III. – Siméon commence à creuser les fondements de la perfection religieuse

Eclairé par cette vision, dont Dieu lui fit comprendre le sens, le pieux berger n’hésita plus. Il courut, dès le soir même, s’enfermer dans un monastère, tout près de Sisan. Au bout de deux années, se sentant appelé à une plus haute perfection, il se retira dans la solitude de Téléda. Là, vivaient quatre-vingts religieux qui renouvelaient, sous la conduite de leur saint abbé Héliodore, les merveilles de la Thébaïde.

Siméon montra tant d’ardeur qu’il eut bientôt dépassé tous ses frères dans la voie de la pénitence. Tandis que les autres ne faisaient qu’un repas tous les deux jours, lui passait toute la semaine sans prendre de nourriture. Il s’était ceint les reins avec une corde de feuilles de palmier. La corde, pénétrant dans les chairs vives, avait déterminé une large plaie circulaire d’où le sang s’échappait en abondance.

Héliodore craignait que ces austérités extraordinaires n’exaltassent outre mesure les autres religieux. Il pria l’ardent pénitent de se choisir, dans la solitude, un lieu de retraite où il pût, sans préjudice pour personne, donner libre cours aux élans de sa ferveur.

IV. – La cabane de Télanisse – Jeûne de quarante jours

Siméon sortit donc du monastère de Téléda. Il y avait passé dix ans. Errant de montagne en montagne, il trouva, aux environs de Télanisse, une petite cabane abandonnée. C’est là qu’il se fixa, la trouvant assez misérable pour lui.

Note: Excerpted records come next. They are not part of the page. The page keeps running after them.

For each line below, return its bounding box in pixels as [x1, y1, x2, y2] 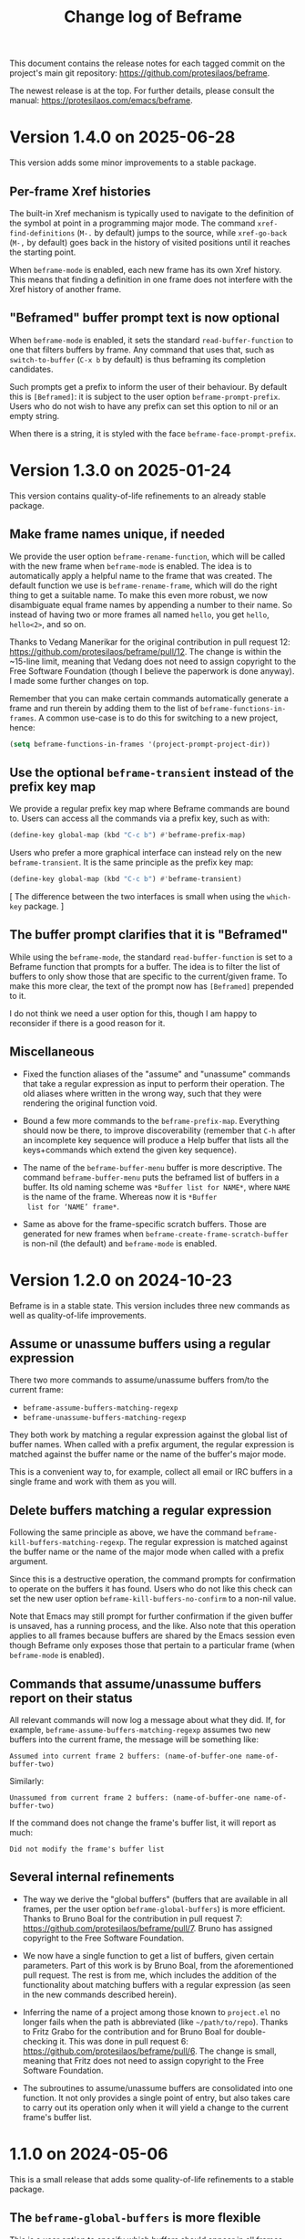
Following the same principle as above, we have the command [9, 1527, 243, 1538]
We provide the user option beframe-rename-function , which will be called [9, 551, 286, 562]
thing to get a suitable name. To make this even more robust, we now [9, 589, 269, 600]
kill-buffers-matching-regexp [9, 1539, 125, 1548]
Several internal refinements [9, 1869, 175, 1885]
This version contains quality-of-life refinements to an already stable [9, 490, 267, 501]
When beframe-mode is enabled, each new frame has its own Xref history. [9, 264, 282, 275]
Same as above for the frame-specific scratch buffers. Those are [22, 1218, 267, 1229]
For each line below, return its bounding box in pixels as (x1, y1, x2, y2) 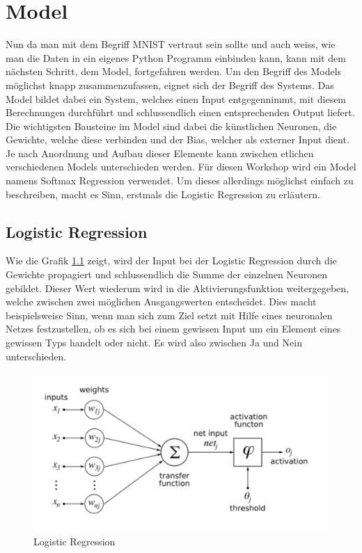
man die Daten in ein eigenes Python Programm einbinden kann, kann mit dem (6, 50, 346, 65)
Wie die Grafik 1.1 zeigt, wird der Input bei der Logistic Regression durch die (6, 253, 337, 268)
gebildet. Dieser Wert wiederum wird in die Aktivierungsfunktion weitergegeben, (6, 280, 349, 295)
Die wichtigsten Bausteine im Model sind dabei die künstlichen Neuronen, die (6, 118, 337, 133)
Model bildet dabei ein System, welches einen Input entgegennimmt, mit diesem (6, 91, 347, 106)
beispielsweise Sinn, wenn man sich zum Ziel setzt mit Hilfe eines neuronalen (6, 307, 333, 322)
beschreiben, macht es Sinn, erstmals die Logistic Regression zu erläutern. (6, 186, 320, 201)
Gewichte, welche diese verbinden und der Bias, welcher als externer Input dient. (6, 132, 349, 147)
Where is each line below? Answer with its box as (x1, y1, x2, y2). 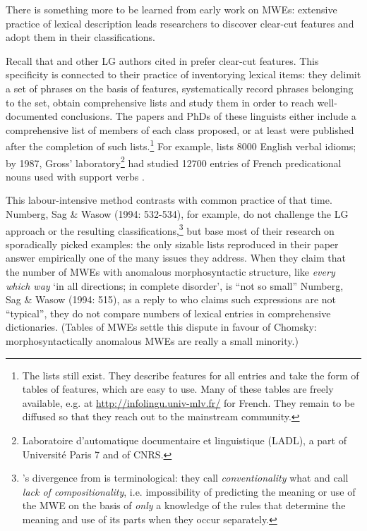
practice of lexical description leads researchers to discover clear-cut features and (6, 16, 354, 30)
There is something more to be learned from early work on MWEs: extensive (6, 2, 337, 16)
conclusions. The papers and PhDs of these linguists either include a (61, 109, 356, 123)
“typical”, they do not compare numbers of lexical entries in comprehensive (6, 305, 331, 320)
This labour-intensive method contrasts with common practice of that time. (6, 193, 332, 207)
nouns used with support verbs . (6, 169, 145, 183)
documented (6, 109, 58, 123)
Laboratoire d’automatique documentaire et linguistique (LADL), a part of (22, 433, 347, 447)
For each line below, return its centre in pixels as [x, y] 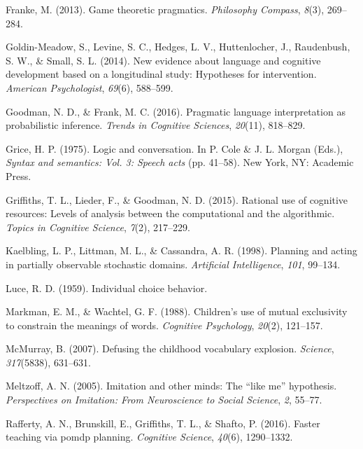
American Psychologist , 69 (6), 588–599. [90, 87]
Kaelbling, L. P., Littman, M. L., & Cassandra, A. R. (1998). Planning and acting [181, 250]
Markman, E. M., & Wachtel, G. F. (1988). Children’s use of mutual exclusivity [177, 311]
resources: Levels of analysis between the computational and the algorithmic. [170, 213]
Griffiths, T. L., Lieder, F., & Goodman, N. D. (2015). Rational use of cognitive [177, 199]
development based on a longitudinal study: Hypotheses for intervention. [161, 74]
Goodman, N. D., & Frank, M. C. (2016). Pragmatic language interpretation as [176, 111]
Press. [19, 175]
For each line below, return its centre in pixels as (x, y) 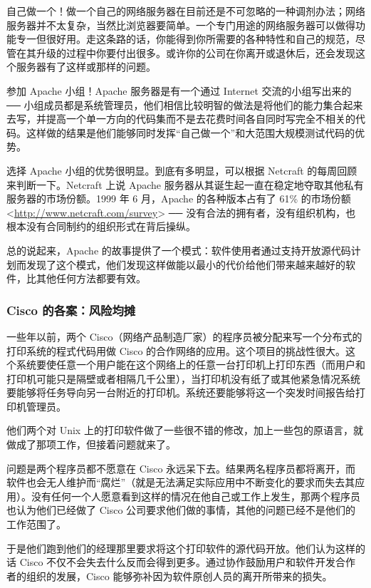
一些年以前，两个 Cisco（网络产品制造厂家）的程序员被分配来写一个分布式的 (184, 336)
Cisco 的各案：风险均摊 (71, 310)
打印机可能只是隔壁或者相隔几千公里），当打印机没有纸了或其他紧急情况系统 (183, 378)
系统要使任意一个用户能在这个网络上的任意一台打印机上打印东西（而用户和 (190, 365)
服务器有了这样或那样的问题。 (86, 67)
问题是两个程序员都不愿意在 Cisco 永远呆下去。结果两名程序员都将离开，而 (181, 468)
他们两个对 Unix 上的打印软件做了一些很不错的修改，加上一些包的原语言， (180, 430)
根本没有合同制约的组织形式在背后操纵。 (101, 226)

Cependant le Carême approchait. Poussé par une inspiration vraiment surnaturelle, Siméon se proposa d’imiter le jeûne de Notre-Seigneur. Il connaissait dans les environs un pieu prêtre, nommé Bassus ; il le pria de faire murer la porte de son réduit et de l’y laisser, ainsi enfermé, pendant quarante jours, sans aucune provision. Humainement parlant, c’était tenter Dieu, ou se condamner à une mort volontaire. Bassus le lui fit entendre. « Eh bien ! mon père, dit alors Siméon, laissez-moi une cruche d’eau et dix pains. » Bassus fit murer la porte de l’ermite, et laissa les quarante jours s’écouler. Au bout de ce temps, il fit démolir la maçonnerie et pénétra dans la cabane ; les dix pains et la cruche d’eau étaient intacts, mais le saint, pâle et décharné, était étendu à terre, privé de sentiment. Bassus prit une éponge, lui humecta les lèvres et lui donna la sainte communion. Le corps vivifiant du Christ ranima le corps du pénitent. On lui fit ensuite un peu de laitue et de chicorée, et bientôt il fut complètement rétabli. Mais c’était un miracle.

Cette terrible expérience ne découragea pas Siméon et, chaque année, il recommença sa dure pénitence, jusque vers la fin de sa vie, où les infirmités et l’âge le contraignirent à plus de ménagements. « Il y a plus de vingt-huit ans qu’il passe ainsi tous les carêmes, écrivait Théodoret, évêque de Cyr, du vivant même du saint. Les premières années, ses forces s’affaiblirent par degré ; la première semaine, il pouvait se tenir debout ; mais ensuite, il lui fallait s’asseoir, puis s’étendre à terre ; enfin, quand la fête de Pâques arrivait, il était à demi-mort. L’habitude semble avoir doublé ses forces. A mesure qu’il a aggravé ses mortifications, le secours de la grâce s’est augmenté aussi, et tout lui devient facile. »

V. – Visite de saint Mélèce. – Renommée de Siméon

Après avoir passé trois ans dans son ermitage, Siméon le quitta pour s’enfoncer plus avant dans la montagne et se rapprocher du ciel, vers lequel tendaient tous les élans de son âme. Il se construisit un enclos de pierres sèches ; au milieu, il fit river au rocher l’extrémité d’une chaîne de fer longue de vingt coudées, dont l’autre serrait sa jambe droite.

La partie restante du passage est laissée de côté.